### Work item
Only the lines from the one containing "Ref : LCD4491" through the end of the data belong in the answer; reproduce them exactly.

### Source records
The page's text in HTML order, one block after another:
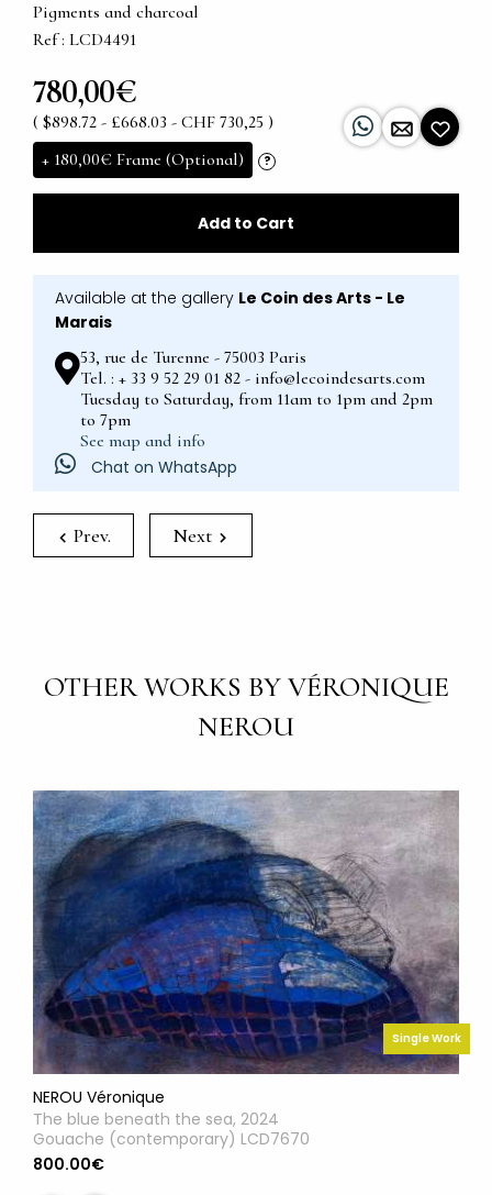
Pigments and charcoal
Ref : LCD4491
780,00€
( $898.72 - £668.03 - CHF 730,25 )
+ 180,00€ Frame (Optional) ?
Add to Cart
Available at the gallery Le Coin des Arts - Le
Marais
53, rue de Turenne - 75003 Paris
Tel. : + 33 9 52 29 01 82 - info@lecoindesarts.com
Tuesday to Saturday, from 11am to 1pm and 2pm
to 7pm
See map and info
Chat on WhatsApp
Prev. Next
OTHER WORKS BY VÉRONIQUE
NEROU
Single Work
NEROU Véronique
The blue beneath the sea, 2024
Gouache (contemporary) LCD7670
800.00€

### Solved exercise
Ref : LCD4491
780,00€
( $898.72 - £668.03 - CHF 730,25 )
+ 180,00€ Frame (Optional) ?
Add to Cart
Available at the gallery Le Coin des Arts - Le
Marais
53, rue de Turenne - 75003 Paris
Tel. : + 33 9 52 29 01 82 - info@lecoindesarts.com
Tuesday to Saturday, from 11am to 1pm and 2pm
to 7pm
See map and info
Chat on WhatsApp
Prev. Next
OTHER WORKS BY VÉRONIQUE
NEROU
Single Work
NEROU Véronique
The blue beneath the sea, 2024
Gouache (contemporary) LCD7670
800.00€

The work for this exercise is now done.